§ Problem statement: Copy out the entries exactly, and wherever a picture appears, leave it out.

§ Working data:
BEGIN

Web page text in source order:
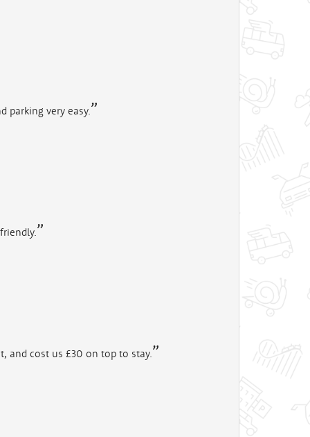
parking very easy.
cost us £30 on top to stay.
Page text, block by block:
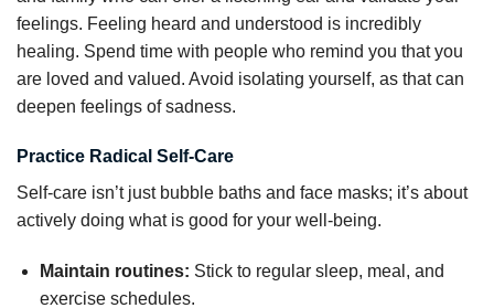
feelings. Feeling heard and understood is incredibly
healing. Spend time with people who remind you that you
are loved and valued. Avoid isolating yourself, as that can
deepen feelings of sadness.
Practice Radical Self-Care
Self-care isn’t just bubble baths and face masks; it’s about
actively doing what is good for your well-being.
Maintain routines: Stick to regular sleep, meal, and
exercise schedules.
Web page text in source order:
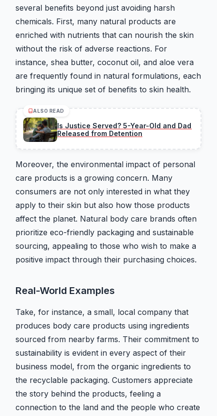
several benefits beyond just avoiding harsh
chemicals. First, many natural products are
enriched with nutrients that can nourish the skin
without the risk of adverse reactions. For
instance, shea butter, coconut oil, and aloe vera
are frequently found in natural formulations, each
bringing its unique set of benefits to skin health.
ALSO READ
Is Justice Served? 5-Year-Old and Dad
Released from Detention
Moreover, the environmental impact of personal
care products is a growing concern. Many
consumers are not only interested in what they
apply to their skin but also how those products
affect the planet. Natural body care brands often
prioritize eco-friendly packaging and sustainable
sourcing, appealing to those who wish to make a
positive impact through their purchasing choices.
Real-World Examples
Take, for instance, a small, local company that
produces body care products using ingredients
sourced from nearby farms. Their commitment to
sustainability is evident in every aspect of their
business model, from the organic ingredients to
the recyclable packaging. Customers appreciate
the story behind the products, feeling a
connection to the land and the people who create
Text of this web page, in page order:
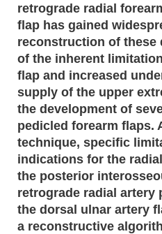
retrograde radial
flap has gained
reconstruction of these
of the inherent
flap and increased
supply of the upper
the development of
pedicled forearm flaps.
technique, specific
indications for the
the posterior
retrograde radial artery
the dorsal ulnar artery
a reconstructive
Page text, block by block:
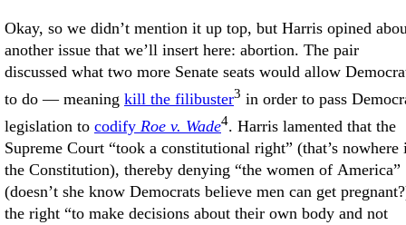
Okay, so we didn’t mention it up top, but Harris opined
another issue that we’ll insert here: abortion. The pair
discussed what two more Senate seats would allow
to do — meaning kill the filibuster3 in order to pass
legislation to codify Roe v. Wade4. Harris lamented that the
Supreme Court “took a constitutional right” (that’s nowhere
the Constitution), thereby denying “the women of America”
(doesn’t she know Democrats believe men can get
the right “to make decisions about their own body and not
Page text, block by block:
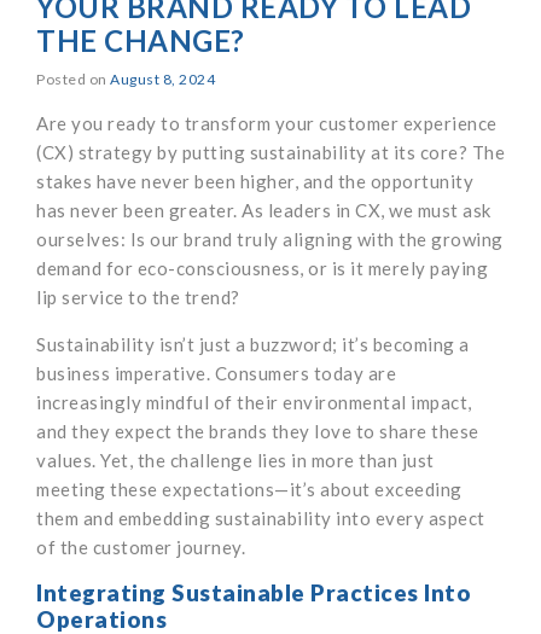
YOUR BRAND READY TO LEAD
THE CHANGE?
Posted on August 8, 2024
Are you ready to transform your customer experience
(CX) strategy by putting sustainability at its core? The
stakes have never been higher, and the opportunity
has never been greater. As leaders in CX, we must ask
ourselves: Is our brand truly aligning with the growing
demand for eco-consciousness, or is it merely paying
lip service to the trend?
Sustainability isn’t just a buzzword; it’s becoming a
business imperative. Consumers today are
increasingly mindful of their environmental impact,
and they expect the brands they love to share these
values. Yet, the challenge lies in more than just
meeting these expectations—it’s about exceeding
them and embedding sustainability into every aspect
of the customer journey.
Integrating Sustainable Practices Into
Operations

END

§ Expected answer:
Web page text in source order:
parking very easy.
cost us £30 on top to stay.
Page text, block by block:
feelings. Feeling heard and understood is incredibly
healing. Spend time with people who remind you that you
are loved and valued. Avoid isolating yourself, as that can
deepen feelings of sadness.
Practice Radical Self-Care
Self-care isn’t just bubble baths and face masks; it’s about
actively doing what is good for your well-being.
Maintain routines: Stick to regular sleep, meal, and
exercise schedules.
Web page text in source order:
several benefits beyond just avoiding harsh
chemicals. First, many natural products are
enriched with nutrients that can nourish the skin
without the risk of adverse reactions. For
instance, shea butter, coconut oil, and aloe vera
are frequently found in natural formulations, each
bringing its unique set of benefits to skin health.
ALSO READ
Is Justice Served? 5-Year-Old and Dad
Released from Detention
Moreover, the environmental impact of personal
care products is a growing concern. Many
consumers are not only interested in what they
apply to their skin but also how those products
affect the planet. Natural body care brands often
prioritize eco-friendly packaging and sustainable
sourcing, appealing to those who wish to make a
positive impact through their purchasing choices.
Real-World Examples
Take, for instance, a small, local company that
produces body care products using ingredients
sourced from nearby farms. Their commitment to
sustainability is evident in every aspect of their
business model, from the organic ingredients to
the recyclable packaging. Customers appreciate
the story behind the products, feeling a
connection to the land and the people who create
Text of this web page, in page order:
retrograde radial
flap has gained
reconstruction of these
of the inherent
flap and increased
supply of the upper
the development of
pedicled forearm flaps.
technique, specific
indications for the
the posterior
retrograde radial artery
the dorsal ulnar artery
a reconstructive
Page text, block by block:
Okay, so we didn’t mention it up top, but Harris opined
another issue that we’ll insert here: abortion. The pair
discussed what two more Senate seats would allow
to do — meaning kill the filibuster3 in order to pass
legislation to codify Roe v. Wade4. Harris lamented that the
Supreme Court “took a constitutional right” (that’s nowhere
the Constitution), thereby denying “the women of America”
(doesn’t she know Democrats believe men can get
the right “to make decisions about their own body and not
Page text, block by block:
YOUR BRAND READY TO LEAD
THE CHANGE?
Posted on August 8, 2024
Are you ready to transform your customer experience
(CX) strategy by putting sustainability at its core? The
stakes have never been higher, and the opportunity
has never been greater. As leaders in CX, we must ask
ourselves: Is our brand truly aligning with the growing
demand for eco-consciousness, or is it merely paying
lip service to the trend?
Sustainability isn’t just a buzzword; it’s becoming a
business imperative. Consumers today are
increasingly mindful of their environmental impact,
and they expect the brands they love to share these
values. Yet, the challenge lies in more than just
meeting these expectations—it’s about exceeding
them and embedding sustainability into every aspect
of the customer journey.
Integrating Sustainable Practices Into
Operations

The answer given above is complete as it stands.